Twenty One Capital is exploring structured fund management. Its Bitcoin reserves exceed 30,000 coins, while using part of them for low-risk on-chain yield strategies. The company merged with a SPAC supported by Cantor Fitzgerald and raised over $585 million through PIPE and convertible debt financing to buy more Bitcoin. Its roadmap includes building Bitcoin-native lending models, capital market tools, and even producing Bitcoin-related media content and promotional activities.
Nakamoto Holdings, founded by David Bailey of Bitcoin Magazine, took a different path to achieve similar goals. It merged with a listed medical company, KindlyMD, to build a Bitcoin treasury strategy. This deal secured $510 million in PIPE and $200 million in convertible note financing, becoming one of the largest crypto-related financing deals. It hopes to securitize Bitcoin exposure into stocks, bonds, and hybrid instruments that can be traded on major stock exchanges.
Pompliano's ProCap Financial plans to provide financial services based on the Bitcoin treasury, including crypto lending, staking infrastructure, and building products that help institutions obtain Bitcoin returns.
ReserveOne takes a more diversified route. Although Bitcoin remains the core of its portfolio, it plans to hold a basket of assets including Ethereum, Solana, and utilize these assets for institutional-level staking, derivatives, and over-the-counter lending.
Supported by companies like Galaxy and Kraken, ReserveOne positions itself as a crypto-native BlackRock, combining passive exposure with active income generation. Theoretically, its revenue comes from lending fees, staking rewards, and managing the spread between short-term and long-term bets on crypto assets.
Even if entities have found sustainable income methods, the "public company" label still brings paperwork and challenges.
Post-merger operations further highlight the necessity of sustainable income models. Fund management, custody, compliance, and auditing become crucial, especially when the only product is a highly volatile asset. Unlike ETF issuers, many SPAC-backed companies are built from scratch, with custody potentially outsourced and controls potentially weak, allowing risks to accumulate silently.
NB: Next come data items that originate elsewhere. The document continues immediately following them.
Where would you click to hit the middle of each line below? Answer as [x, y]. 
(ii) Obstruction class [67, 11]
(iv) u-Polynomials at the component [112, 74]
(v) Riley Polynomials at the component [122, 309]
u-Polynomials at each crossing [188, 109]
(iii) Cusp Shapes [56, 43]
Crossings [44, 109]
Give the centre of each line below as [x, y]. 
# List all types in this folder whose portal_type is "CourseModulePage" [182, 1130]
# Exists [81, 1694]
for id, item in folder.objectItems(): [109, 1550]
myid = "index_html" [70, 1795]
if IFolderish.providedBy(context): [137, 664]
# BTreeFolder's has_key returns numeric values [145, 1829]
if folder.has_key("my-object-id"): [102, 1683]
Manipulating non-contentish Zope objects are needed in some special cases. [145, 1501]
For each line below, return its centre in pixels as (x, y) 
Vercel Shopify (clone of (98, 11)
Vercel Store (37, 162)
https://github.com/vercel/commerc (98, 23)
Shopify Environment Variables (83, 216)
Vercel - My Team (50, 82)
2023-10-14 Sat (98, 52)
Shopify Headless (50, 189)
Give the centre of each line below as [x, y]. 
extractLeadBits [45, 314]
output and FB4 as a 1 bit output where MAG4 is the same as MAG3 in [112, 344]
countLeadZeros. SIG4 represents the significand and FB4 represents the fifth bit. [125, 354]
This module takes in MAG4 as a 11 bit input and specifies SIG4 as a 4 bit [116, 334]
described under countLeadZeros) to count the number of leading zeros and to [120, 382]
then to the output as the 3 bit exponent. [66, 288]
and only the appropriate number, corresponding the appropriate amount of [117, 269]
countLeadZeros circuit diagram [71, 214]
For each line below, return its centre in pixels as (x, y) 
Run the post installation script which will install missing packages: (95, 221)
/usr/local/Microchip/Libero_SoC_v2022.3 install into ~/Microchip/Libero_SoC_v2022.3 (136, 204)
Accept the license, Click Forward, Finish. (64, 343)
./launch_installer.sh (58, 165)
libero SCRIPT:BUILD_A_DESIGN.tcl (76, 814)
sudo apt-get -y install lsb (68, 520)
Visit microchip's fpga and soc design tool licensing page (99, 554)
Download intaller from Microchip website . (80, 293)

Moreover, there are governance issues. Many SPAC sponsors retain special rights, such as enhanced voting rights, board seats, and liquidity windows, but they often lack cryptocurrency expertise. When Bitcoin prices crash or regulations tighten, experts are needed to steer the ship. During market rises, no one pays attention; but when it falls, problems are exposed.
So, how should retail investors respond?
Some will be attracted by potential upside, thinking a small bet on a Bitcoin SPAC might replicate Strategy's prosperity. But they also face multiple risks, such as equity dilution, volatility, redemption, and unproven management teams. Others might prefer the simplicity of spot Bitcoin ETFs, or even direct Bitcoin ownership.
Because when you buy Bitcoin stocks listed through a SPAC, you're not directly holding Bitcoin, but buying a plan for someone else to buy Bitcoin for you, hoping they'll succeed. This hope comes at a cost, and in a bull market, this cost seems worth paying.
However, you still need to understand exactly what you're buying and how much.